Меж тем наступила зима, замело, застелило снегами и мое поле. Я продолжал работать в своей пусконаладочной организации, с головой уйдя в привычные дела, хотя все мои помыслы и планы уже были направлены в сторону моего нового поприща.
Весна 1989 года выдалась ранней и теплой. И едва мой полугектарный бугорок освободился от снега, я начал там ковыряться, используя для этого долгие светлые вечера и выходные дни.
Первым делом мне предстояло очистить участок от всевозможного хлама, вывернутого на поверхность при осенней вспашке: ржавого железа, горелого дерева, кусков бетона, гнилых досок, битых керамических труб.
Шагая по еще не высохшим, скользким после таяния дерновым пластам, таскал я все это добро на бетонную площадку, пол бывшего скотного двора, прозванную мной “взлетной полосой”.
Впоследствии, рассортированное по принадлежности: железо — к железу, дерево — к дереву, камень — к камню, добро это частью было вывезено мной на ближайшую свалку, а частью пущено в дело: горелое дерево после разделки и сушки — на дрова, обломки бетонных плит — на устройство дорожек возле дома. Камни через год тоже пригодились: легли в фундамент моего скотного двора.
Характерная деталь: вся земля, непосредственно примыкавшая к сгоревшему телятнику, была буквально нашпигована винной посудой — как битой, так и целой. Видно, крепко погуляли тут в свое время совхозные скотники! Это стекло я ведрами переносил в яму, оставшуюся от насосной водозабора, которую впоследствии закопал, сровняв ее с землей.
Из той чистки “авгиевых конюшен” запомнился и такой эпизод.

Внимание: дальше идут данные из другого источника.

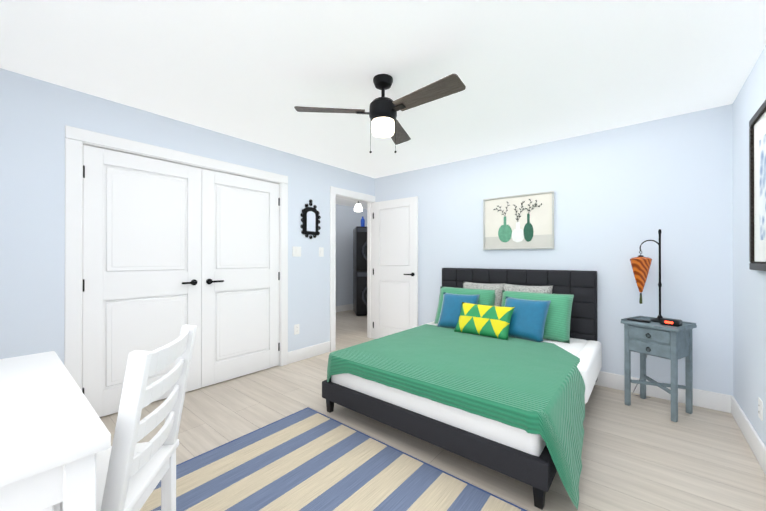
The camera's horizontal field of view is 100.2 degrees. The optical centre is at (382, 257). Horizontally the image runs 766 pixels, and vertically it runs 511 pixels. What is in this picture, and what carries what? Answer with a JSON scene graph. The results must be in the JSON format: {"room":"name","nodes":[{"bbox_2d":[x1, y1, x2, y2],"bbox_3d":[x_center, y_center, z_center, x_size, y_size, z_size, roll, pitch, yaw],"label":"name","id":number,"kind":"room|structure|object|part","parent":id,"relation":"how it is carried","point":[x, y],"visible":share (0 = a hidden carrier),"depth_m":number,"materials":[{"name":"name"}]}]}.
{"room":"bedroom","nodes":[
{"label":"bedroom","id":0,"kind":"room"},
{"bbox_2d":[0,68,374,363],"bbox_3d":[-1.450,0.010,3.368,0.120,2.440,4.270,0,0,39],"label":"wall","id":1,"kind":"structure","parent":0,"point":[37,116],"depth_m":2.26,"materials":[{"name":"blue paint"}]},
{"bbox_2d":[82,145,201,416],"bbox_3d":[-1.948,0.192,2.667,0.092,2.048,0.822,0,0,39],"label":"closet door","id":2,"kind":"structure","parent":1,"relation":"in","point":[142,220],"depth_m":2.60,"materials":[{"name":"white paint"}]},
{"bbox_2d":[64,125,287,390],"bbox_3d":[-1.731,0.146,3.023,0.158,2.165,1.830,0,0,39],"label":"trim","id":3,"kind":"structure","parent":1,"relation":"attached to","point":[76,139],"depth_m":2.34,"materials":[{"name":"white paint"}]},
{"bbox_2d":[201,169,279,386],"bbox_3d":[-1.426,0.194,3.305,0.092,2.048,0.822,0,0,39],"label":"closet door","id":4,"kind":"structure","parent":1,"relation":"in","point":[240,275],"depth_m":3.27,"materials":[{"name":"white paint"}]},
{"bbox_2d":[294,324,298,334],"bbox_3d":[-1.019,0.851,3.788,0.010,0.118,0.075,0,0,39],"label":"electrical outlet plate","id":5,"kind":"object","parent":1,"relation":"attached to","point":[296,328],"visible":1,"depth_m":3.78,"materials":[{"name":"white plastic"}]},
{"bbox_2d":[292,247,300,256],"bbox_3d":[-1.018,-0.069,3.790,0.012,0.118,0.120,0,0,39],"label":"switch plate","id":6,"kind":"object","parent":1,"relation":"attached to","point":[296,251],"visible":1,"depth_m":3.79,"materials":[{"name":"white plastic"}]},
{"bbox_2d":[288,341,329,363],"bbox_3d":[-1.722,1.159,2.927,0.015,0.140,3.248,0,0,39],"label":"baseboard","id":7,"kind":"structure","parent":1,"relation":"attached to","point":[297,355],"depth_m":3.91,"materials":[{"name":"white paint"}]},
{"bbox_2d":[301,199,320,238],"bbox_3d":[-0.886,-0.470,3.942,0.022,0.488,0.303,0,0,39],"label":"mirror","id":8,"kind":"object","parent":1,"relation":"attached to","point":[310,220],"visible":0.96,"depth_m":3.93,"materials":[{"name":"black metal"}]},
{"bbox_2d":[319,247,323,256],"bbox_3d":[-0.783,-0.068,4.076,0.012,0.118,0.075,0,0,39],"label":"switch plate","id":9,"kind":"object","parent":1,"relation":"attached to","point":[321,251],"visible":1,"depth_m":4.07,"materials":[{"name":"white plastic"}]},
{"bbox_2d":[330,186,374,351],"bbox_3d":[-0.435,0.151,4.604,0.158,2.165,0.970,0,0,39],"label":"door frame","id":10,"kind":"structure","parent":1,"relation":"attached to","point":[335,192],"depth_m":4.49,"materials":[{"name":"white paint"}]},
{"bbox_2d":[336,204,366,305],"bbox_3d":[-1.462,0.019,6.824,0.120,2.440,4.040,0,0,39],"label":"wall","id":11,"kind":"structure","parent":0,"point":[348,219],"depth_m":7.45,"materials":[{"name":"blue paint"}]},
{"bbox_2d":[336,304,352,311],"bbox_3d":[-1.410,1.169,6.777,0.015,0.140,3.800,0,0,39],"label":"baseboard","id":12,"kind":"structure","parent":11,"relation":"attached to","point":[347,307],"depth_m":7.39,"materials":[{"name":"white paint"}]},
{"bbox_2d":[0,0,765,209],"bbox_3d":[-0.067,-1.259,3.860,6.300,0.100,7.020,0,0,39],"label":"ceiling","id":13,"kind":"structure","parent":0,"point":[531,72],"depth_m":1.99,"materials":[{"name":"white paint"}]},
{"bbox_2d":[354,201,362,211],"bbox_3d":[-0.505,-1.066,6.559,0.180,0.270,0.180,0,0,39],"label":"hall ceiling light","id":14,"kind":"object","parent":13,"relation":"attached to","point":[358,207],"visible":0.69,"depth_m":6.50,"materials":[{"name":"white glass"}]},
{"bbox_2d":[294,74,465,152],"bbox_3d":[0.086,-0.962,2.186,1.046,0.503,1.009,0,0,39],"label":"ceiling fan","id":15,"kind":"object","parent":13,"relation":"hanging from","point":[382,112],"visible":1,"depth_m":2.11,"materials":[{"name":"black metal"}]},
{"bbox_3d":[-0.344,-0.988,2.153,0.423,0.037,0.413,0,0,39],"label":"blade","id":16,"kind":"part","parent":15,"relation":"part of","materials":[{"name":"brown wood"}]},
{"bbox_3d":[0.090,-0.987,2.509,0.277,0.037,0.504,0,0,39],"label":"blade","id":17,"kind":"part","parent":15,"relation":"part of","materials":[{"name":"brown wood"}]},
{"bbox_3d":[0.241,-0.989,1.959,0.517,0.037,0.138,0,0,39],"label":"blade","id":18,"kind":"part","parent":15,"relation":"part of","materials":[{"name":"brown wood"}]},
{"bbox_2d":[99,310,765,510],"bbox_3d":[-0.067,1.261,3.853,6.300,0.060,7.020,0,0,39],"label":"floor","id":19,"kind":"structure","parent":0,"point":[641,454],"depth_m":2.13,"materials":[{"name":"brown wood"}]},
{"bbox_2d":[0,351,110,510],"bbox_3d":[-1.338,0.838,0.970,1.170,0.770,0.585,0,0,39],"label":"desk","id":20,"kind":"object","parent":19,"relation":"on","point":[55,436],"visible":1,"depth_m":0.81,"materials":[{"name":"white paint"}]},
{"bbox_2d":[140,407,526,510],"bbox_3d":[-0.133,1.220,1.296,2.404,0.008,1.424,0,0,39],"label":"rug","id":21,"kind":"object","parent":19,"relation":"on","point":[307,459],"visible":1,"depth_m":1.77,"materials":[{"name":"fabric"}]},
{"bbox_2d":[53,324,196,510],"bbox_3d":[-0.979,0.746,1.089,0.502,0.937,0.440,0,0,-12],"label":"chair","id":22,"kind":"object","parent":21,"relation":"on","point":[131,472],"visible":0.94,"depth_m":1.05,"materials":[{"name":"white paint"}]},
{"bbox_2d":[353,226,366,315],"bbox_3d":[-0.280,0.295,7.101,0.690,1.890,0.767,0,0,-11],"label":"washer","id":23,"kind":"object","parent":19,"relation":"on","point":[359,270],"visible":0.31,"depth_m":6.72,"materials":[{"name":"black metal"}]},
{"bbox_2d":[361,216,364,226],"bbox_3d":[-0.443,-0.773,6.996,0.090,0.239,0.088,0,0,-24],"label":"bottle","id":24,"kind":"object","parent":23,"relation":"on","point":[362,222],"visible":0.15,"depth_m":6.94,"materials":[{"name":"blue glass"}]},
{"bbox_2d":[322,268,601,509],"bbox_3d":[0.817,0.678,2.776,1.758,1.100,2.029,0,0,39],"label":"bed","id":25,"kind":"object","parent":19,"relation":"on","point":[497,370],"visible":1,"depth_m":2.26,"materials":[{"name":"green fabric"}]},
{"bbox_3d":[0.780,0.900,2.779,1.697,0.256,1.890,0,0,39],"label":"mattress","id":26,"kind":"part","parent":25,"relation":"part of","materials":[{"name":"white"}]},
{"bbox_2d":[454,302,514,339],"bbox_3d":[1.000,0.625,3.201,0.566,0.288,0.222,0,0,39],"label":"pillow","id":27,"kind":"object","parent":25,"relation":"on","point":[485,321],"depth_m":3.12,"materials":[{"name":"yellow fabric"}]},
{"bbox_2d":[621,316,696,421],"bbox_3d":[2.225,0.871,2.597,0.330,0.713,0.380,0,0,-29],"label":"nightstand","id":28,"kind":"object","parent":19,"relation":"on","point":[673,344],"visible":0.94,"depth_m":2.52,"materials":[{"name":"blue paint"}]},
{"bbox_2d":[627,318,650,322],"bbox_3d":[2.103,0.518,2.634,0.042,0.016,0.150,0,0,-41],"label":"remote control","id":29,"kind":"object","parent":28,"relation":"on","point":[639,320],"visible":0.96,"depth_m":2.62,"materials":[{"name":"black plastic"}]},
{"bbox_2d":[630,229,662,397],"bbox_3d":[2.266,0.496,2.726,0.260,1.458,0.258,0,0,39],"label":"lamp","id":30,"kind":"object","parent":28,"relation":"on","point":[640,264],"visible":0.85,"depth_m":2.70,"materials":[{"name":"orange fabric"}]},
{"bbox_2d":[660,318,681,326],"bbox_3d":[2.231,0.501,2.481,0.078,0.050,0.120,0,0,-29],"label":"alarm clock","id":31,"kind":"object","parent":28,"relation":"on","point":[671,322],"visible":1,"depth_m":2.46,"materials":[{"name":"black plastic"}]},
{"bbox_2d":[375,104,732,395],"bbox_3d":[1.401,0.011,3.715,3.850,2.440,0.120,0,0,39],"label":"wall","id":32,"kind":"structure","parent":0,"point":[621,194],"depth_m":2.97,"materials":[{"name":"blue paint"}]},
{"bbox_2d":[373,196,417,338],"bbox_3d":[0.150,0.197,4.568,0.780,2.048,0.093,0,0,39],"label":"open bedroom door","id":33,"kind":"structure","parent":32,"relation":"in","point":[395,271],"depth_m":4.56,"materials":[{"name":"white paint"}]},
{"bbox_2d":[483,191,553,249],"bbox_3d":[1.481,-0.390,3.554,0.750,0.600,0.025,0,0,39],"label":"framed picture","id":34,"kind":"object","parent":32,"relation":"attached to","point":[524,221],"visible":0.98,"depth_m":3.53,"materials":[{"name":"beige paper"}]},
{"bbox_2d":[494,199,541,241],"bbox_3d":[1.482,-0.400,3.549,0.520,0.466,0.003,0,0,39],"label":"art","id":35,"kind":"object","parent":34,"relation":"attached to","point":[515,220],"depth_m":3.54,"materials":[{"name":"green paper"}]},
{"bbox_2d":[595,371,733,412],"bbox_3d":[1.317,1.161,3.692,3.715,0.140,0.015,0,0,39],"label":"baseboard","id":36,"kind":"structure","parent":32,"relation":"attached to","point":[712,400],"depth_m":2.71,"materials":[{"name":"white paint"}]},
{"bbox_2d":[733,45,765,445],"bbox_3d":[1.452,0.003,0.835,0.120,2.440,4.270,0,0,39],"label":"wall","id":37,"kind":"structure","parent":0,"point":[749,337],"depth_m":2.18,"materials":[{"name":"blue paint"}]},
{"bbox_2d":[731,396,765,474],"bbox_3d":[1.433,1.153,0.915,0.015,0.140,4.135,0,0,39],"label":"baseboard","id":38,"kind":"structure","parent":37,"relation":"attached to","point":[753,440],"depth_m":2.07,"materials":[{"name":"white paint"}]},
{"bbox_2d":[749,100,765,270],"bbox_3d":[2.006,-0.390,1.635,0.032,0.930,0.930,0,0,39],"label":"picture","id":39,"kind":"object","parent":37,"relation":"attached to","point":[757,190],"visible":1,"depth_m":1.89,"materials":[{"name":"brown metal"}]},
{"bbox_2d":[758,397,762,420],"bbox_3d":[2.254,0.906,1.914,0.010,0.118,0.075,0,0,39],"label":"electrical outlet plate","id":40,"kind":"object","parent":37,"relation":"attached to","point":[760,408],"visible":0.94,"depth_m":1.90,"materials":[{"name":"white plastic"}]}
]}

В начале “взлетной полосы” во всю ее ширь возвышалась многотонная гора невесть когда завезенной сюда для хранения калийной соли, довольно ценного минерального удобрения. Дожди и снега, не один год орошавшие эту гору, превратили удобрение в монолитную глыбу, а едкий рассол, стекавший с нее, выжег по склону к Борисову ручью широкую полосу земли, на которой потом, несмотря на неоднократную перепашку, даже трава не росла.
Мне эта злополучная глыба кроваво-красного цвета сильно мешала: чтобы проехать к участку, приходилось огибать ее сбоку по рытвинам и ухабам. А техника у меня тогда была еще аховая: старенькие “Жигули” да хилый мотоблок.
На все мои просьбы убрать удобрение совхозное начальство только отмахивалось — успеется. Хотя уборка этого удобрения даже значилась в одном из пунктов договора аренды.
В конце концов, вооружившись кувалдой, ломом и совковой лопатой, я, потратив на это около недели, выгрыз на необходимую для проезда ширину один бок соляной скалы. Правда, следующей весной совхоз пригнал-таки экскаватор и, раздолбав ковшом монолит, удобрение куда-то вывез.
Еще один террикон совхозной “химии”, укрытый метровым слоем торфа и за два десятилетия дремуче обросший иван-чаем, малинником да чертополохом, по сю пору покоится рядом с моим участком — это уже навеки, подарок для археологических изысканий наших потомков.
Кстати, чистка участка возобновлялась мною каждую весну — после вспашки непременно что-нибудь выворачивалось из почвы: ржавые звенья цепей установки навозоудаления, те же бутылки, кирпичи, проволока, куски арматуры. Случались там находки и довольно неожиданные: как-то во время уборки картошки из вытрясенной картофелекопалкой почвы я поднял медную монету чеканки 1826 года. А в другой раз почти на том же самом месте — серебряный гривенник конца XIX века. Мой внук и по сей день не дает мне покоя: “Дедушка, а вдруг здесь где-то клад зарыт?” В наличии клада я глубоко сомневаюсь, но что здесь, на берегу Борисова ручья, в старые времена было какое-то строение — несомненно. Свидетельством тому — каждый год выпахиваемые мной кирпичи старинной выделки с оттисками на них фамилий заводчиков.